Google

WWW
buerger-fuer-technik.de
 

Informationsstand der Ing. zu KKW

Home > Kernenergie ab 2010 >Informationsstand der Ing. zu KKW

veröffentlicht 03.06.2011

Dr. Peter Kafka
Leserbrief an die VDI Nachrichten Nr. 18, 6.  vom 07.05.2011

Informationsstand der Ingenieure zu  Kernkraftwerken

Es ist erschreckend, wie bescheiden der Informationsstand vieler  Ingenieurskollegen bezüglich der Kerntechnik und insbesondere zu  Kernkraftwerken (KKWs) ist. Dies geht aus jeder Ausgabe der VDI Nachrichten  hervor, insbesondere aus der Rubrik der Leserbriefe. Zwei aktuelle Beispiele  seien herausgegriffen. Die Notfallplanung und die Fehlertoleranz bei KKWs.

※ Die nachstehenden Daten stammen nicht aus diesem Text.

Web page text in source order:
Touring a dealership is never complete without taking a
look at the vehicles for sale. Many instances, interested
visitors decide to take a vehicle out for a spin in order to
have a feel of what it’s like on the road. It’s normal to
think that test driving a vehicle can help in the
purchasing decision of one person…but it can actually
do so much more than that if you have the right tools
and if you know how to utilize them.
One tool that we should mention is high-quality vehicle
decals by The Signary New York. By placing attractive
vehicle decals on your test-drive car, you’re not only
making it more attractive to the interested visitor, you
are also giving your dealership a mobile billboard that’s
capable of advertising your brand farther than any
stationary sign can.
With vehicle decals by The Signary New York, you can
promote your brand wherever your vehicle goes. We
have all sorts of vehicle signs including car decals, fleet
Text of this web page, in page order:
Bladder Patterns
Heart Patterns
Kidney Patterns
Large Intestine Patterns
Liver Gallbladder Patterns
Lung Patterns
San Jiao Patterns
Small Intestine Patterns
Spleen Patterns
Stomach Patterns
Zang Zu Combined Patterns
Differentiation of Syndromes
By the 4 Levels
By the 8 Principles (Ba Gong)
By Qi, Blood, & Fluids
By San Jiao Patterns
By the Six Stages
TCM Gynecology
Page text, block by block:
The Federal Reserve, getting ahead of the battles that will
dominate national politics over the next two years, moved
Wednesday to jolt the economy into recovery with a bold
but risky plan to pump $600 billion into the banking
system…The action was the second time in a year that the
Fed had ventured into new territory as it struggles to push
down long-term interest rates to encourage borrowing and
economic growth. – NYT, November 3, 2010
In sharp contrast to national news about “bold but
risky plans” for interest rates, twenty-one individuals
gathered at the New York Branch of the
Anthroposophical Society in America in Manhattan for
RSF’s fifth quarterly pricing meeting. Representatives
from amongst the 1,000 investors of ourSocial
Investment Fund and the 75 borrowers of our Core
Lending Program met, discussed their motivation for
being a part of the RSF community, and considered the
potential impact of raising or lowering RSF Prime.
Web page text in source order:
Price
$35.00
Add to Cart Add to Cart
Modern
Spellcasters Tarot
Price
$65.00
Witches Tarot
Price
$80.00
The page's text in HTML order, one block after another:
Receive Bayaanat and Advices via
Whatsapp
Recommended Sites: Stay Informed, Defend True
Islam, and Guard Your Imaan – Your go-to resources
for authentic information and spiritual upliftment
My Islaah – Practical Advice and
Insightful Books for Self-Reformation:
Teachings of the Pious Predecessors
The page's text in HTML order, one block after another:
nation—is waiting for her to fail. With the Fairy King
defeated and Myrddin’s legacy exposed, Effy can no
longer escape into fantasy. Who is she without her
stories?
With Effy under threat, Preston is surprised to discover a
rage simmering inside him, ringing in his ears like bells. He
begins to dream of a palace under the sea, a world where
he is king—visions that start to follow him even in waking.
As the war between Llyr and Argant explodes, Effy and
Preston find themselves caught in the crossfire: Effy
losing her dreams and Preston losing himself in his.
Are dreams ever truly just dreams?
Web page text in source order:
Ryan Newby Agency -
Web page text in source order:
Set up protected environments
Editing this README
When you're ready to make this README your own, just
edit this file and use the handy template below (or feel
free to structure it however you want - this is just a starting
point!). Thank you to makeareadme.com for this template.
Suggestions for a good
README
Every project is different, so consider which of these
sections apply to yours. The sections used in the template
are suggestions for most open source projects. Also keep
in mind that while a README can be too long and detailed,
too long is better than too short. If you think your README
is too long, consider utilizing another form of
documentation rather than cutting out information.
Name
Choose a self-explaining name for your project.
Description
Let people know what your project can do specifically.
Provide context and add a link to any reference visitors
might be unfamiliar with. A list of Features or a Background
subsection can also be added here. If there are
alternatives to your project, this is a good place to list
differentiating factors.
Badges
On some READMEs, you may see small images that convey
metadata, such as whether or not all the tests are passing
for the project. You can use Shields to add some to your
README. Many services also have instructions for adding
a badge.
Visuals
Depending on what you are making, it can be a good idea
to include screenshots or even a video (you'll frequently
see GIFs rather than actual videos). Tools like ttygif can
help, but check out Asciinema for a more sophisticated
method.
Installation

Es war Lesermeinung nach dem Ereignis Fukishima, dass die KKW  Betreiber und die zuständigen Behörden doch endlich auch an Notfälle (Unfälle)  in KKWs denken sollen und dafür Übungen durchführen und Ressourcen  bereitstellen sollten. Dem hat nun in der Ausgabe Nr. 18 der Kollege E. Wyrsch  wohl ausführlich, und als  längst in die Praxis umgesetzt,  widersprochen. Wobei lebenslanges Lernen zu diesem Thema sicher nützlich  ist.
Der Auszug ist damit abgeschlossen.